In 2013, when my co-founder and I started Iodine, we--like pretty much any startup--suffered from certain delusions of grandeur. Our slick slide deck touted our esteemed
pedigrees, our unfair advantages, and our uniquely brilliant business idea. We were talented, experienced, and absolutely original.
In truth, we were riding in on a pretty crowded bandwagon--one called big data. We, like a lot of others, saw an opportunity to gather large amounts of information (in our case, about people's real-world experiences with medications) and put computation to work. Data would go into our black box, analytics would happen, and out would pop insights and predictions that correlated to better outcomes. Lives would be saved. Money would be made. Particularly for health care, data is widely seen as an elixir that will revolutionize an ossified industry, rooting out waste and failure and bringing intelligence to the marketplace. But the same big-data demos were being done in many sectors, including transportation, security, agriculture, and finance. Angel List tracks nearly 5,000 big-data startups in its database.
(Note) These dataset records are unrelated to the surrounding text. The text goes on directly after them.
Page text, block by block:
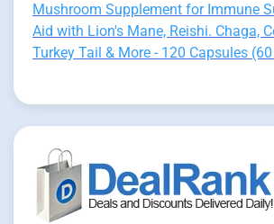
Mushroom Supplement for Immune
Aid with Lion's Mane, Reishi. Chaga,
Turkey Tail & More - 120 Capsules
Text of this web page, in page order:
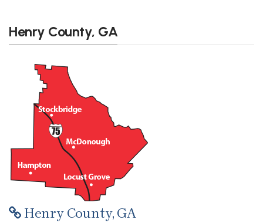
Henry County, GA
Henry County, GA
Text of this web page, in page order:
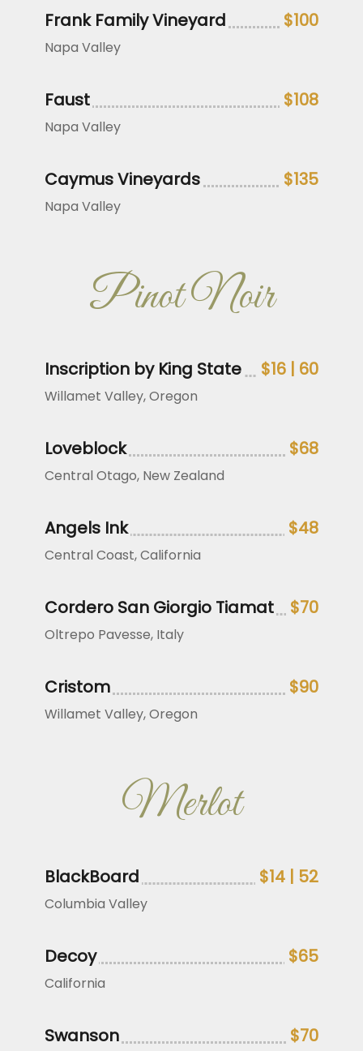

The trouble is that many of these companies got distracted, you know, starting up a company, so the data and analytics projects were back-burnered, and then allowed to go cold. "Big-data confessional" is one of my favorite startup parlor games--getting other founders to admit they never got around to creating the intelligence engines they had once dreamed of. Time and again, short-term demands superseded long-term data dreams.
I've come to believe that the only way to do big data right is to do it from day one. At Iodine, we had a long list of data-driven ambitions, many of which never saw the light of day. But we did, thankfully, build out some analytics capacity in our early days, and since then we have often gone back and improved or fixed our data warehouse and infrastructure. It helps that my co-founder's pedigree is indeed exceptional. He spent time building data tools at Google. But our success here owes as much to just doing the work when there have been so many competing priorities.
And there's the rub: As easy as it may be to talk big about big data, the actual doing is a slog--plumbing and janitorial tasks that take a lot of effort and yield marginal benefits. For many companies, that work seems less rewarding than doing the stuff that actually might drive hockey stick growth. Which is pretty rational, when you think about it.
These days, big data doesn't quite have the buzz it once did, but its progeny--machine learning and deep learning and artificial intelligence--are sown into pitch decks and business plans like magic beans. The same story applies: If you're planning on using one of them someday, then it's probably never going to happen.
And this goes beyond data and analytics. Any startup with some sliver of change-the-world ambition has a two-step strategy. Today we're doing X, but tomorrow we'll be doing Y--that's what we're really building, they whisper. Trouble is, tomorrow is a long way
off. And if X starts to drive revenue and growth, it's almost impossible to shift to Y without jeopardizing any current success.
If you really want to be driven by data or A.I. or deep learning or whatever, the best time to create that capacity is on day one. Figure out how it aligns with your business plan and revenue strategy. And if it doesn't, either change the business or stop kidding yourself that you'll get around to it. The best time to build the startup of your dreams is before you've started building anything else.